Today’s post comes from Lauralee Sheehan of Learnography, reflecting on her experiences at DevLearn this year.
I don’t know if it’s because I recently saw Bladerunner 2049, but Artificial Intelligence (AI), operating systems, data sets and bots have been on my mind. This was the perfect convergence of inspiration at DevLearn 2017 when the first keynote speaker kicked off the conference with a future-focused discussion on AI. Amy Webb, an acclaimed futurist, spoke about how technology is increasingly intersecting with our everyday lives in weird and wonderful ways and how we can use this approach to change the face of education and the ways in which people learn.
In her Technology Trends 2017 Guide, Amy encourages us to think about AI as the next layer of technology that will be integrated into everything we do. Simply put, AI is a branch of computer science in which computers are programmed to do things that normally require human intelligence. This includes learning, reasoning, problem-solving, understanding language and perceiving a situation or environment.
This, to me, is very exciting! People are consuming and interacting with digital content constantly. For learning, I think that gives us a great opportunity to look at models of digital engagement that are using AI principles to build and shape learning experiences. Take Netflix or Spotify, for instance: both platforms are entrenched in specific user interaction. Artificially intelligent data sets, sophisticated algorithms, collaborative filtering and assumptions help guide and curate which content users will engage with and open up discovery of content that would not necessarily be available otherwise. Back in the day, I remember going into record stores for that exact reason. Namely, I wanted new recommendations of things to explore from experts, underground music that nobody had heard of, and then I became that expert. But now, Spotify can create experience in terms of music engagement and curation with AI. This is what dreams are made of!
And although these examples are from the tech and media space, learning can take a lot of lessons from this model.
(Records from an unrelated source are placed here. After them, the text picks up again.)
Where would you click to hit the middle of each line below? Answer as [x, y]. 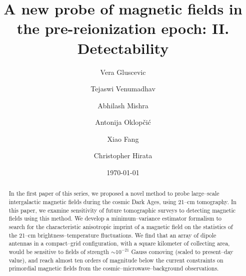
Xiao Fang [123, 138]
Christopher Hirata [123, 155]
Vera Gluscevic [123, 72]
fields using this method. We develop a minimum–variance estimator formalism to [115, 218]
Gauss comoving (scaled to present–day [182, 252]
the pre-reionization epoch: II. [123, 28]
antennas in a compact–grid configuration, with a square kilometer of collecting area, [119, 243]
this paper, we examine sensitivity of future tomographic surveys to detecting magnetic [122, 210]
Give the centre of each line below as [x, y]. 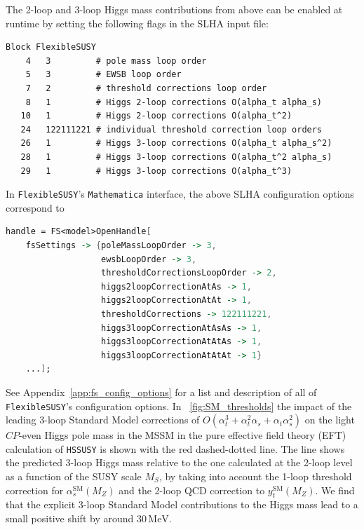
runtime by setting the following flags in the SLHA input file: [137, 23]
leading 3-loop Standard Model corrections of [103, 420]
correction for [35, 490]
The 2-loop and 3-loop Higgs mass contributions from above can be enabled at [174, 9]
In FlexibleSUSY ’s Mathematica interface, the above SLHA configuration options [180, 194]
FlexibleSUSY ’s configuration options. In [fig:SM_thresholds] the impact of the [179, 406]
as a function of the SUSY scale [74, 476]
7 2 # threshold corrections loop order [146, 88]
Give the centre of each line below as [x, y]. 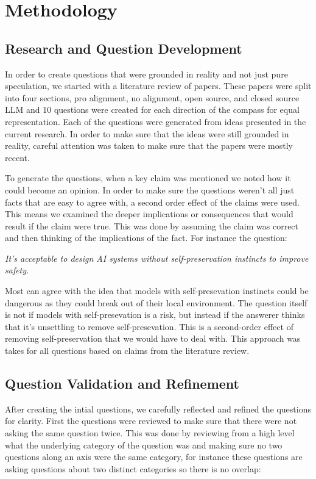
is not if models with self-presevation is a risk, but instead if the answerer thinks [155, 315]
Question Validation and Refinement [122, 384]
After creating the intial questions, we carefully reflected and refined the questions [158, 409]
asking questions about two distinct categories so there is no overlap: [133, 468]
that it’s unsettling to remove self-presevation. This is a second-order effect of [149, 326]
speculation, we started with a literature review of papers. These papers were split [158, 86]
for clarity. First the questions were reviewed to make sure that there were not [151, 421]
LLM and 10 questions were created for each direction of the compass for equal [152, 110]
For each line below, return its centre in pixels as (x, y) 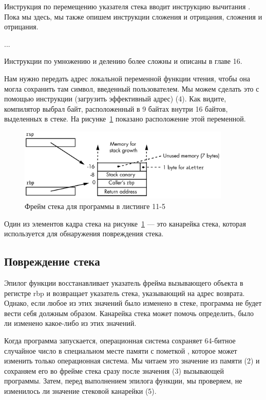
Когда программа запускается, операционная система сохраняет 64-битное (120, 341)
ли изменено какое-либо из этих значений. (70, 323)
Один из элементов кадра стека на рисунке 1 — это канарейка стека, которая (125, 223)
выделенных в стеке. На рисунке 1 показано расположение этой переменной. (125, 119)
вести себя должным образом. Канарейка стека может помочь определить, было (129, 313)
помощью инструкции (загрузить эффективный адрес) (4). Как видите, (115, 99)
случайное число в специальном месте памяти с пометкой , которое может (121, 350)
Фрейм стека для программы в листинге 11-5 (95, 206)
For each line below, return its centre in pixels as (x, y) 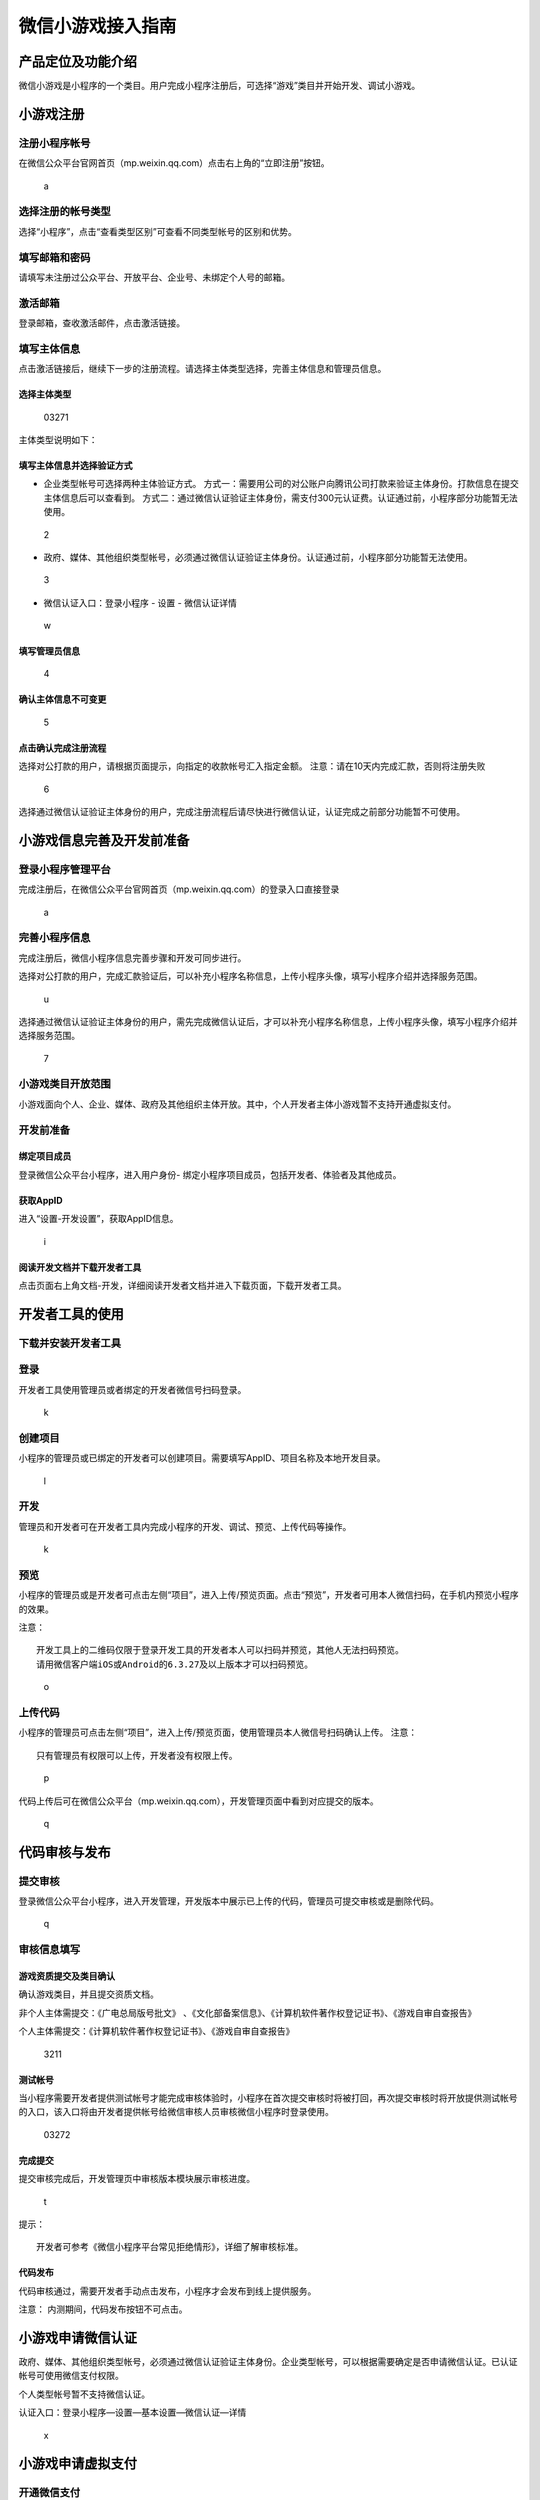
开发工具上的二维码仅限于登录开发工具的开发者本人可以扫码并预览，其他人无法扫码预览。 (220, 1650)
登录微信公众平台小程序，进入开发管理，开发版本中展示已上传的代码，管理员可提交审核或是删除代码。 (228, 1901)
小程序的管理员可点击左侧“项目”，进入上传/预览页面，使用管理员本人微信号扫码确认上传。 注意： (218, 1732)
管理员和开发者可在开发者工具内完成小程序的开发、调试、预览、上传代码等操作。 (185, 1526)
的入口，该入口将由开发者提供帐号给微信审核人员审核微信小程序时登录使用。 (176, 2112)
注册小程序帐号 (54, 143)
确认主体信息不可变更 (62, 699)
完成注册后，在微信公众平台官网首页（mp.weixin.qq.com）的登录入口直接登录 (179, 889)

Potential use cases include: matching customers to the right product/service/experience as they are looking at a website, re-writing content on a site to match the needs of each individual user, conversational interfaces, and security measures such as authenticating someone based on typing habits.
When thinking forward, AI can help us reach a fully immersive era of learning where learning is not about a format or function, but will literally be built into everyday life as a constant and continuous interaction.